The weekend beckons. At my house, that means sweet potatoes. These tough tubers make a great snack for dogs. Don’t believe me? Ask The Honest Kitchen. My hounds go through roughly one batch of sweet potatoes per week. Each batch amounts to 3-4 small to medium sweet potatoes, cooked fresh at home. Frozen sweet potatoes will do if you can find them (check the ingredients list to ensure that no salt or other additives are in the bag), but they’re hard to come by in my area. I find it simpler and more satisfying to make my own.

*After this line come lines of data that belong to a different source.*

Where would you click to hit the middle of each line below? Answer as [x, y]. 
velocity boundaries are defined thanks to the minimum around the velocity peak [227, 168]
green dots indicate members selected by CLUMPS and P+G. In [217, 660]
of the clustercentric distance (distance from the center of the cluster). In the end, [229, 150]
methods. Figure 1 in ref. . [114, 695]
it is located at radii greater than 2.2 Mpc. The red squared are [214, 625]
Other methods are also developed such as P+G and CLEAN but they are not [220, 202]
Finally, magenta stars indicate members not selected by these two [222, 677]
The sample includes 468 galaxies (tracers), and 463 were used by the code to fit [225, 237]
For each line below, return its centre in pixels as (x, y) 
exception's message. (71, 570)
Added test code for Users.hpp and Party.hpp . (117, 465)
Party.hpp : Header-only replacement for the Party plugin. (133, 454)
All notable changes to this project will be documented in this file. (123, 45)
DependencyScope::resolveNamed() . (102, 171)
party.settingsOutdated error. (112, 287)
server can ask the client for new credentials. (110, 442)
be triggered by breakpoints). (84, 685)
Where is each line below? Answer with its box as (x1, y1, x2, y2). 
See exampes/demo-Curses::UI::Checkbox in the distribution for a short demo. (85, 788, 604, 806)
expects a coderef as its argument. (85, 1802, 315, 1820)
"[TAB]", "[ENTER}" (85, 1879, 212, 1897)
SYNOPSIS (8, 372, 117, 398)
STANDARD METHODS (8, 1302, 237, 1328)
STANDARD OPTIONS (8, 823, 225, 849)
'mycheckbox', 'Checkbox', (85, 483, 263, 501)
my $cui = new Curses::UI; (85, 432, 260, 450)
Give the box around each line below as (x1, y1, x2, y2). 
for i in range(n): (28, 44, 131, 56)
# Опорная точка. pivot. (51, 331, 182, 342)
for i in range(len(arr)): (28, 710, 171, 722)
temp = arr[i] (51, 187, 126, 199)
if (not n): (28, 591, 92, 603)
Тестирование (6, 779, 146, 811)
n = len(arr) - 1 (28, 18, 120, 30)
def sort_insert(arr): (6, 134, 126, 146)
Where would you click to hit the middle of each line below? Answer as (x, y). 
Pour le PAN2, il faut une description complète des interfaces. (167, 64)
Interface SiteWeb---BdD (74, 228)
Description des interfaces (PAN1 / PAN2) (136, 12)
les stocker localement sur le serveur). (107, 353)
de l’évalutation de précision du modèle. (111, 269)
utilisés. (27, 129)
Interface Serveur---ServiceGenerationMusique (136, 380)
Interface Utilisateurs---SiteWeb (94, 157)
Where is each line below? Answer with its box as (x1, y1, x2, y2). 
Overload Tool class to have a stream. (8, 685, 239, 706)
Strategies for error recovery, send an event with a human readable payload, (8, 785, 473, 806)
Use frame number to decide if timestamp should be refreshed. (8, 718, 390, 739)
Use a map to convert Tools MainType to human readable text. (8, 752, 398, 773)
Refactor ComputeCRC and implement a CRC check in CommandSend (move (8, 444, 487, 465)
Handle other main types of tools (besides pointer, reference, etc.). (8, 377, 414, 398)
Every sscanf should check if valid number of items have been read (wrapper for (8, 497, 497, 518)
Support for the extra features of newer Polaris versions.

Why feed sweet potatoes? The potential benefits are numerous. They’re a good source of vitamins and fiber. In fact, the fiber in sweet potatoes can be beneficial to dogs who experience tummy trouble. You might also suspect that sweet potatoes are a good source of beta-carotene, what with that bright orange interior, and you’re right. They’re also low in fat. A modest helping of sweet potatoes is a good way to treat your dog to something special without adding a ton of calories to their diet.
Worried about the work? Don’t be. If you can boil spaghetti, you can make sweet potatoes. So, without further ado, I present my recipe for mashed sweet potatoes for dogs, no extra ingredients added.
Pure Mashed Sweet Potatoes for the Canine Connoisseur
Remember, consult your veterinarian before making changes to your dog’s diet.
- Step one, find sweet potatoes! It’s worth shopping around. Some value grocers in my area charge a fraction of what their competition does for perfectly good veggies. You may even be able to get organic produce at a bargain, if that’s your preference. Start with just one or two sweet potatoes until you know if your dog will eat them, unless you include these frankly delicious vegetables in your own meal plans.
- Step two, clean, peel, and cut your sweet potatoes. I give mine a thorough scrub under running water, then pat or air dry them before I get to work with a peeler. Cut the sweet potatoes into small pieces once peeled. You can see in the photo that I’ve settled on relatively thin slices, about a half inch thick or less, and about 2″ long. You can cube your sweet potatoes, or chop them up like fries. Whatever floats your boat. Come to think of it, you could carve them into little boat shapes, too.
- Time to cook! Add your cut sweet potatoes to a pot and cover them with water. Leave some space at the top. Few things are as messy and Cheeto-colored as sweet potatoes boiling over. Cover your pot with a lid and bring the water to a boil. Stir occasionally to keep pieces from sticking to the bottom of the pan. Once the water comes to a boil, turn the heat to low, and let the sweet potatoes simmer. Stir occasionally, and try not to stare at your clock. That alters the flow of time to at least half its usual pace. Your dogs will be impatient enough once they m figure out you might be cooking for them. This whole boil and simmer business should take 15-20 minutes. The sweet potatoes turn bright orange as they near readiness. Use a fork to check several of the larger pieces. If they’re fork-tender all the way through, they can come off the heat. Let the water cool before you drain it, to avoid steam or other burns.
- Step fork (get it?), do the tater mash. I use a fork to rough mash the cooked sweet potatoes. You can use a potato masher or a blender to accomplish much the same thing. I like forks because I have a lot of them, and they’re easy to clean. Mashed potatoes might require extra work, but they help prevent choking if a dog eats too fast, and are easy to portion.
- Any cooked sweet potatoes you don’t use can be stored in the fridge for a few days, or kept in the freezer for long term storage. Try freezing them in fun, dog-safe shapes for a summer treat.
- Lastly, if you need sweet potatoes on short notice, you can cook a small batch in your microwave. Prepare just as before, but use a microwave-safe bowl for cooking. Uncovered is fine. I like to heat the batch in 5-minute intervals to avoid the aforementioned sticky mess caused by boiled over sweet potato water. Make sure the sweet potatoes are comfortable to the touch before you feed them to your dogs (or yourself, if you’re like me and tend to steal a spoonful).